The project wiki is continuously updated as part of the process. Each completed PRD generates a wiki summary with diagrams and a retrospective. Recommendations from retrospectives feed into the next PRD’s planning — creating a learning loop across the entire project.

Risk

The risk was over-process. A solo developer adding nine mandatory steps to every feature sounds like bureaucracy. The workflow could slow me down more than it helped, especially for small changes.

I accepted this risk because the alternative — shipping fast without gates — had already failed. Early in the sabbatical, I shipped features that looked correct but had subtle bugs, missing edge cases, or product mismatches that required rework. The rework cost more than the gates would have.
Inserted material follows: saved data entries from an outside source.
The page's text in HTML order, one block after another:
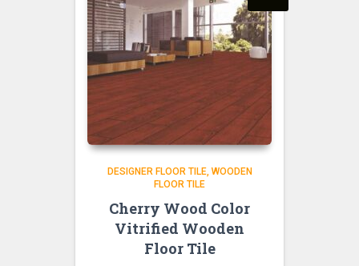
DESIGNER FLOOR TILE WOODEN
FLOOR TILE
Cherry Wood Color
Vitrified Wooden
Floor Tile
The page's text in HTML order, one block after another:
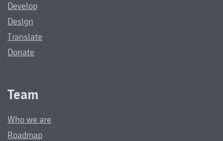
Develop
Design
Translate
Donate
Team
Who we are
Roadmap
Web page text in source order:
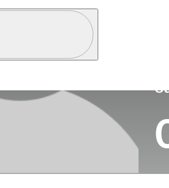
Profile / PGA Tour Pass Logo
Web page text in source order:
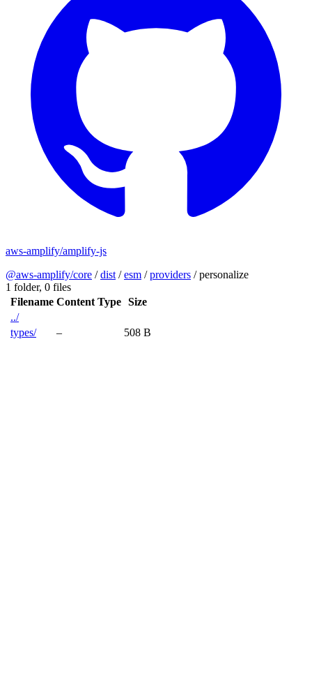
aws-amplify/amplify-js
@aws-amplify/core /dist /esm /providers /personalize
1 folder, 0 files
Filename Content Type Size
../
types/
– 508 B
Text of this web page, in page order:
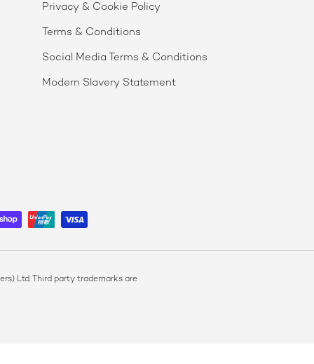
Privacy & Cookie Policy
Terms & Conditions
Social Media Terms & Conditions
Modern Slavery Statement
Ltd. Third party trademarks are
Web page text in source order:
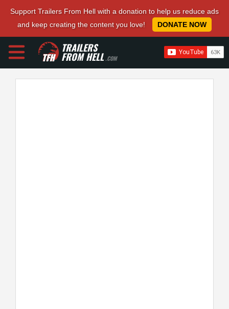
Support Trailers From Hell with a donation to help us reduce ads
and keep creating the content you love!
DONATE NOW
TRAILERS
FROM HELL.COM
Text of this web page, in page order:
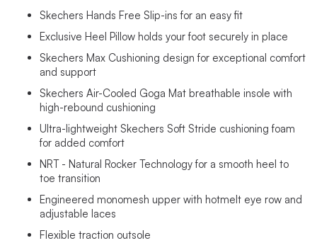
Skechers Hands Free Slip-ins for an easy fit
Exclusive Heel Pillow holds your foot securely in place
Skechers Max Cushioning design for exceptional comfort
and support
Skechers Air-Cooled Goga Mat breathable insole with
high-rebound cushioning
Ultra-lightweight Skechers Soft Stride cushioning foam
for added comfort
NRT - Natural Rocker Technology for a smooth heel to
toe transition
Engineered monomesh upper with hotmelt eye row and
adjustable laces
Flexible traction outsole
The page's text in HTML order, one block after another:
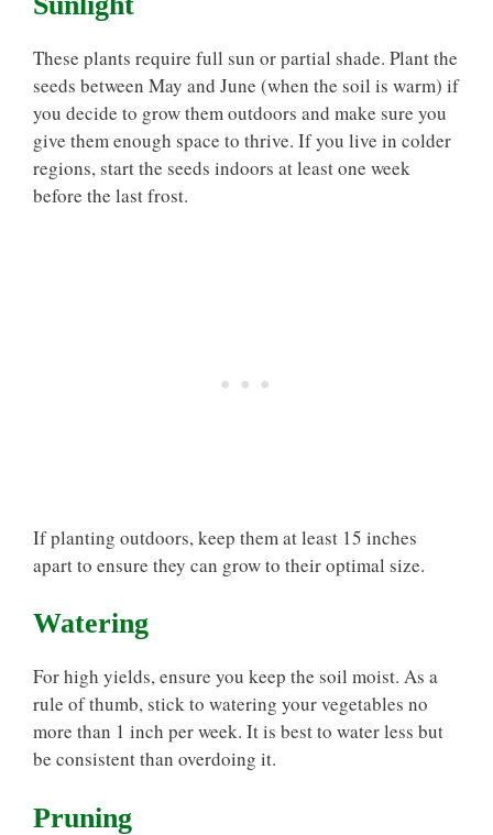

The other risk: the workflow was designed for me, working with AI. It might not transfer to a team context. I accepted this because the principles (plan before code, test before implementation, review before CI, demo before merge, document what you learned) are universal — only the tooling is specific.

Change

The workflow evolved across projects. The community portal project — a multi-tenant SaaS for Florida condo associations — was the most complete expression: 29 PRDs, 150+ stories, 2,359 tests, with story-level build metrics tracked throughout.

Specific outcomes:

Zero rollbacks on any project using the full workflow
100% pre-merge issue catch rate — dual reviewers (agent + Codex) caught disjoint issue classes
Test coverage grew 8.5x over the project (278 → 2,359 tests)
Demo documentation and product callouts created a reviewable product record, not just a code record
Retrospectives per PRD created a learning loop — each PRD’s process improved from the last
The /verify gate consistently caught issues that would have failed CI, saving time and maintaining flow

The workflow also produced transferable judgment about AI-assisted development: the AI is excellent at generating code from a clear plan and test spec, but poor at deciding what to build, what to skip, and when the product is actually done. The human gates (plan, review, demo) are where the judgment lives. Codex is powerful as a collaborator with defined roles — not as an autonomous agent.

What This Demonstrates

Process design for AI-augmented work: Not “use AI to go faster” but “design a workflow that makes AI-assisted development reliable and measurable.”
Codex as a structured collaborator: Defined roles at each gate (researcher, implementer, reviewer, verifier) — not a general-purpose chatbot.
Quality gates that earn their cost: Each gate exists because skipping it produced a measurable failure. No gate was added speculatively.
Velocity with evidence: 29 PRDs with story-level metrics, dual review, and continuous documentation. The speed is supported by artifacts.
Transferable operating system: The specific tools are mine, but the pattern (intake → slice → plan → implement → review → accept → ship → document) applies to any team adopting AI-assisted development.